Should doctors leave the history of medicine to historians?

Tom Treasure 1,
PMCID: PMC8902824  PMID: 34875935

There is an apocryphal tale of a surgeon telling his acquaintance of many years that he’d taken up medical history in retirement. ‘Good for you,’ his friend, an academic historian, replied, ‘Now that I am off the academic treadmill, I think I’ll do a bit of brain surgery.’ During a life-changing sabbatical at the Wellcome Institute for the History of Medicine in the mid-1990s, I sensed some disdain among historians for ‘doctors’ history’. In my own retirement, I have published two books, ostensibly historical.1,2 Being inescapably a doctor rather than a historian, I want to avoid becoming the butt of the historian’s quip, so I tread warily.

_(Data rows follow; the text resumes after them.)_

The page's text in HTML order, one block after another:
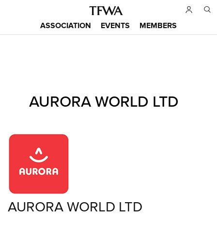
Main
ASSOCIATION EVENTS MEMBERS
SitemapAURORA WORLD LTD
AURORA WORLD LTD
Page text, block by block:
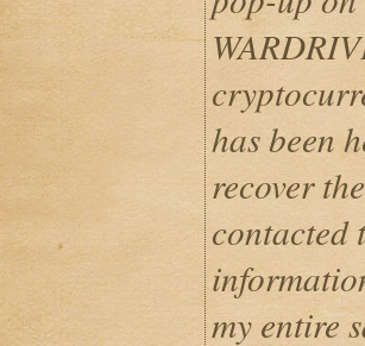
has been
recover
contacted
my entire
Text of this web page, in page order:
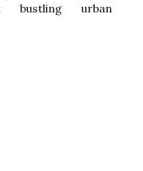
bustling urban
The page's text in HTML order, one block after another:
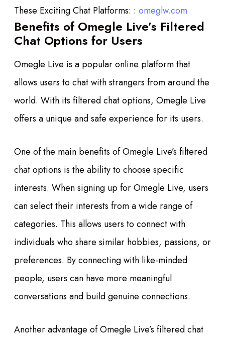
These Exciting Chat Platforms: : omeglw.com
Benefits of Omegle Live’s Filtered
Chat Options for Users
Omegle Live is a popular online platform that
allows users to chat with strangers from around the
world. With its filtered chat options, Omegle Live
offers a unique and safe experience for its users.
One of the main benefits of Omegle Live’s filtered
chat options is the ability to choose specific
interests. When signing up for Omegle Live, users
can select their interests from a wide range of
categories. This allows users to connect with
individuals who share similar hobbies, passions, or
preferences. By connecting with like-minded
people, users can have more meaningful
conversations and build genuine connections.
Another advantage of Omegle Live’s filtered chat
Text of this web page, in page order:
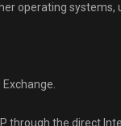
operating systems,
through the direct
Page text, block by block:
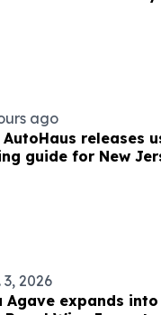
fee case
ago
AutoHaus releases
guide for New
2026
Agave expands into
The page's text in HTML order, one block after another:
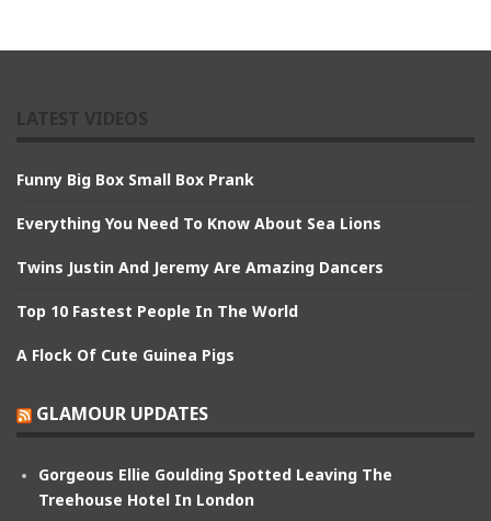
Funny Big Box Small Box Prank
Everything You Need To Know About Sea Lions
Twins Justin And Jeremy Are Amazing Dancers
Top 10 Fastest People In The World
A Flock Of Cute Guinea Pigs
GLAMOUR UPDATES
Gorgeous Ellie Goulding Spotted Leaving The
Treehouse Hotel In London
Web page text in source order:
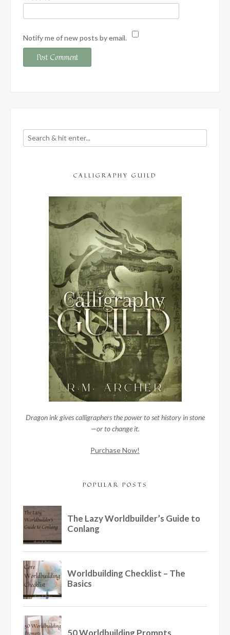
Notify me of new posts by email.
CALLIGRAPHY GUILD
Dragon ink gives calligraphers the power to set history in stone
—or to change it.
Purchase Now!
POPULAR POSTS
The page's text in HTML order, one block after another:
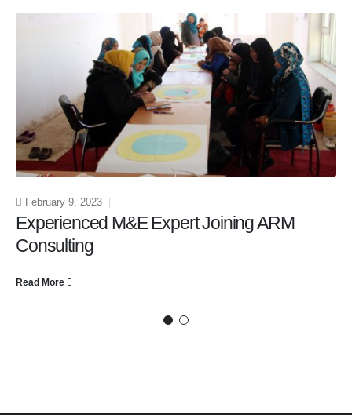
February 9, 2023
Experienced M&E Expert Joining ARM
Consulting
Read More

Hooked on heart surgery from a young age, I took the pre-registration job I wanted with the cardiothoracic surgeons at Guy’s Hospital in 1970. It was a long time later that I realised just how influential the thoracic unit had been in overcoming a deeply entrenched resistance to even the notion of heart surgery. 2 In the years after World War II, there was a concerted effort to advance surgery for the benefit of blue babies 3 and adults with rheumatic valvular heart disease, 4 endemic at the time. In the decade before the heart lung machine, they established operations to relieve mitral valve stenosis and pulmonary stenosis and published their first hundred cases of each in the BMJ in 1952 and 1954.5,6 But the narrative accounts I heard 15–20 years later, whether at the operating table or in the bar, were inconsistent, contradictory, confused, self-serving or simply false. 7 Seeking to separate fact from fancy, I sought out the original records. I systematically traced mentions of mitral stenosis back through time in the Royal Society of Medicine library in a painstaking search of Index Medicus. Eventually, I found this written in The Lancet on 2 April 1898: ‘I anticipate that with the progress of cardiac surgery some of the severest cases of mitral stenosis will be relieved’. 8

This statement was made by DW Samways 50 years before the operation of mitral valvotomy was established in clinical practice. I latched onto his words with enthusiasm, revelling in finding the first suggestion of surgery for heart disease. But here, I thought, lay the trap of doctors’ history. It is a tradition to introduce medical lectures and essays with a nod to history in a ‘how did we get from there to here’ summary of events, usually uncritically taken from previous writers’ accounts. That was the sort of thing I had heard historians decry.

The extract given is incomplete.